私には、それが途轍もなく怖いものに見える。
それは何故か。師匠に聞かされた寮分けの儀式の話のせいであった。
――寮分けの際には『魔水晶』の玉を触ることになる。それは、触れた者の魔力の属性と量を示す魔導具の一種じゃ――
――え、じゃあ私はどうしたら……――
――水属性の魔力をそれとなく込めればバレるまいよ――
――分かりました!!――
大丈夫、と自分に言い聞かせる。
師匠も言っていたじゃないか。水属性の魔力を込めればバレないって。
ごくり、と唾を飲んで一歩を踏み出す。
震えすぎて、踏み出した右足に体重を込める時にカクッと身体が傾ぐかと思った。
大丈夫、大丈夫、大丈夫……
一歩、進むごとに自分に暗示をかけていく。学園長の何もかもを見透かしそうな珪孔雀石の目を見ることができない。
四人の寮長の視線も突き刺さる。大した距離じゃないはずなのに、学園長の机は物凄く遠く感じた。
一段一段、まろやかな象牙色をした石製の段を上がり、そっと顔を上げれば学園長の机はもう目の前だった。
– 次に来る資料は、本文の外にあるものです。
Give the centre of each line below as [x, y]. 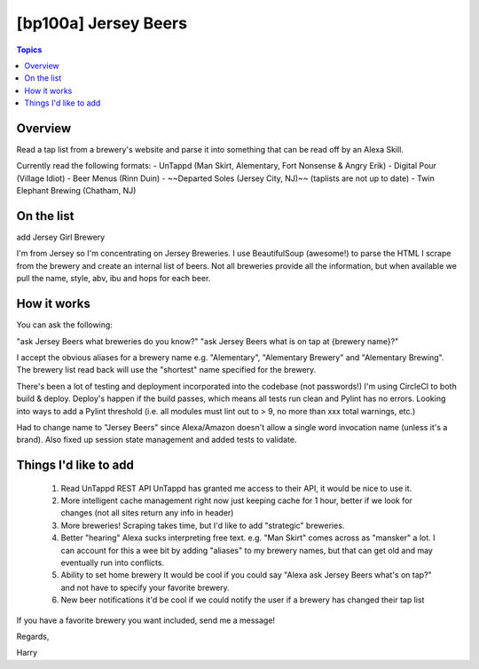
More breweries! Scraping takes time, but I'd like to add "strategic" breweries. [203, 525]
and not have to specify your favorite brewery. [145, 587]
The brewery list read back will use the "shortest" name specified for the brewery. [166, 370]
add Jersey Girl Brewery [61, 237]
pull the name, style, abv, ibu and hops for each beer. [114, 279]
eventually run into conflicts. [112, 563]
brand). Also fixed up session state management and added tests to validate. [157, 440]
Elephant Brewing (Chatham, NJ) [76, 191]
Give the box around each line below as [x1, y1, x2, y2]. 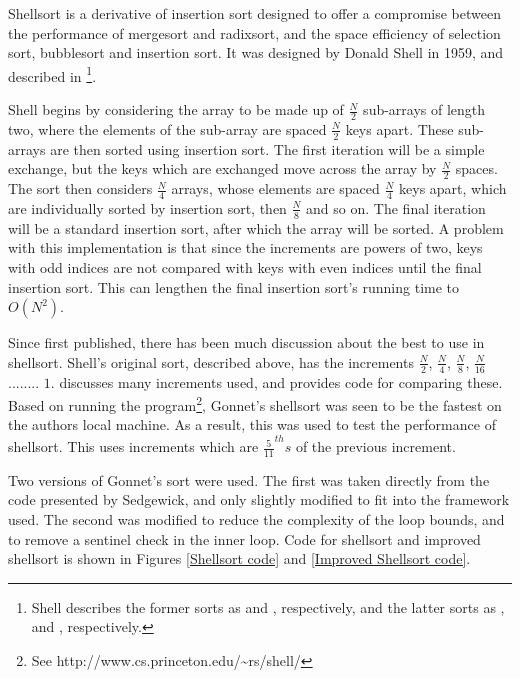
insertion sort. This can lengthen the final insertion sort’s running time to [8, 276, 460, 297]
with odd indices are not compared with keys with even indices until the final [8, 256, 482, 277]
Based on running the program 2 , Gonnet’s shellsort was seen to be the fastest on [8, 392, 502, 415]
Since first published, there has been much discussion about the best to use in [8, 332, 485, 353]
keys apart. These [345, 118, 454, 139]
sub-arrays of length [363, 99, 486, 120]
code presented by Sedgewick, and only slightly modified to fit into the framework [8, 489, 510, 510]
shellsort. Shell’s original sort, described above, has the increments [8, 351, 414, 372]
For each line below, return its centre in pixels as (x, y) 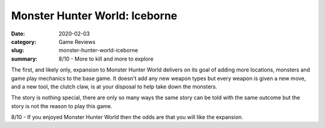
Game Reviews (77, 41)
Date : (18, 34)
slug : (17, 50)
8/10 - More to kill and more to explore (106, 59)
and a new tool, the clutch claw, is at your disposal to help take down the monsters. (114, 87)
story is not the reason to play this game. (62, 106)
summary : (24, 59)
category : (24, 41)
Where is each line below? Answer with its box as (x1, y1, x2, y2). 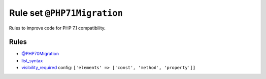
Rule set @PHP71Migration (9, 7, 123, 18)
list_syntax (21, 57, 43, 64)
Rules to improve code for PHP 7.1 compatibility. (9, 25, 106, 31)
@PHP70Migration (21, 51, 59, 57)
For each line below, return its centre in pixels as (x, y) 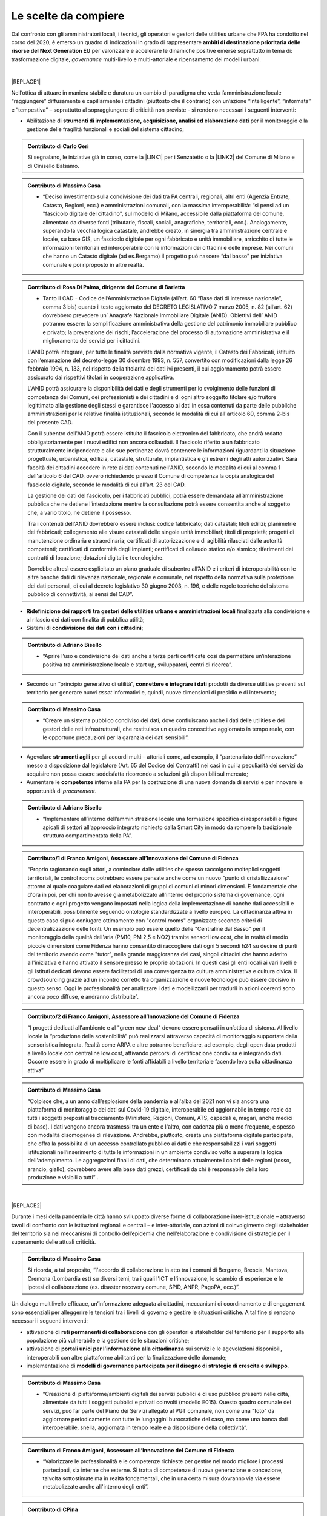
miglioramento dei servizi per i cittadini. (92, 341)
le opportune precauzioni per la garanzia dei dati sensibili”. (116, 737)
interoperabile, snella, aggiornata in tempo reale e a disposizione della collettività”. (145, 1427)
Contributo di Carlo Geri (58, 146)
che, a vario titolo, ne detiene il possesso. (79, 512)
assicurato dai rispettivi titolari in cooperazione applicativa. (101, 377)
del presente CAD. (50, 422)
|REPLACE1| (26, 81)
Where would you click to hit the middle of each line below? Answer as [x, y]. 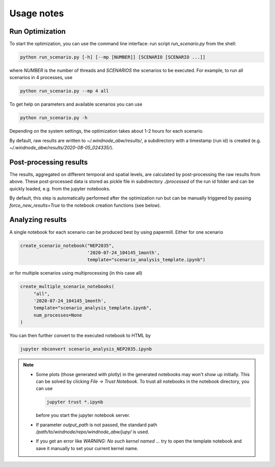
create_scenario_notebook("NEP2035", [67, 245]
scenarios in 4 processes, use [41, 78]
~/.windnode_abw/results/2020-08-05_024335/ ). [61, 148]
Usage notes [37, 13]
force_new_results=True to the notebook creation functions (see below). [85, 205]
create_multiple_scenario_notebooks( [67, 287]
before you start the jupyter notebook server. [83, 415]
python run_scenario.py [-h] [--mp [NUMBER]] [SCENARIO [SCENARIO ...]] [113, 57]
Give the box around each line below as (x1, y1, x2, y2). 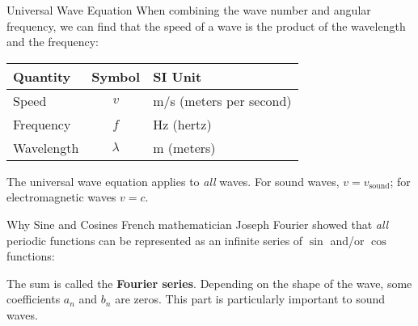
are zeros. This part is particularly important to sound (115, 290, 386, 307)
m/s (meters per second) (153, 91, 292, 110)
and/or (330, 231, 365, 248)
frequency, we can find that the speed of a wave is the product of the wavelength (6, 17, 406, 34)
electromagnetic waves (6, 188, 116, 205)
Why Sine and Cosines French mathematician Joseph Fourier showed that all (6, 215, 389, 232)
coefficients (6, 290, 61, 307)
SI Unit (153, 66, 202, 86)

「アイリーン、顔色が悪いわ。大丈夫、何も痛いことをするわけじゃないから」
そう言った学園長からは甘やかな紅薔薇の様なにおいがした。
たっぷりとしたフリルが覗く黒いローブの長袖から出ている繊細な手が、すっと水晶玉を指し示す。
「これに触れて、魔力を込めてみて」
その言葉はまるで死刑宣告の様に、ゆっくりと、重く、私の喉を圧迫した。
「っ……」
「学園長、一体何を? 彼女はかなり体調が悪そうですが……」
短い呼吸を繰り返す私を気遣ってギルバートがそう言った。そちらに目を向けた学園長はゆるゆると首を振る。
「見てみなければ、分からない」
「ですが彼女が水魔法を使うところをロジエス教授が見ています。他の新入生と一緒に大広間で儀式に参加するのでは駄目なのですか?」
「黙っていて。そんなに簡単な話ではないのよ」
そう言われたギルバートは、納得がいかないのか少し顔をしかめた。
しかし、結局は学園長の指示に従うことにしたのか、口をつぐむ。
「さあ、アイリーン」
私はビクッと肩を揺らした。
呼吸は浅くなるばかり。
苦しくて、視界は暗く、狭くなる。
ここに、この場に、隠れ邪神ファンがいたら。
顔を上げて周囲の人たちを見回す。学園長と四人の寮長。
学園長は彼らを信頼できると言った。
でも、もし学園長本人が隠れ邪神ファンだったら?
私の『精霊の愛し子』としての力の片鱗を何かによって視て、確信を得ようとしているとしたら?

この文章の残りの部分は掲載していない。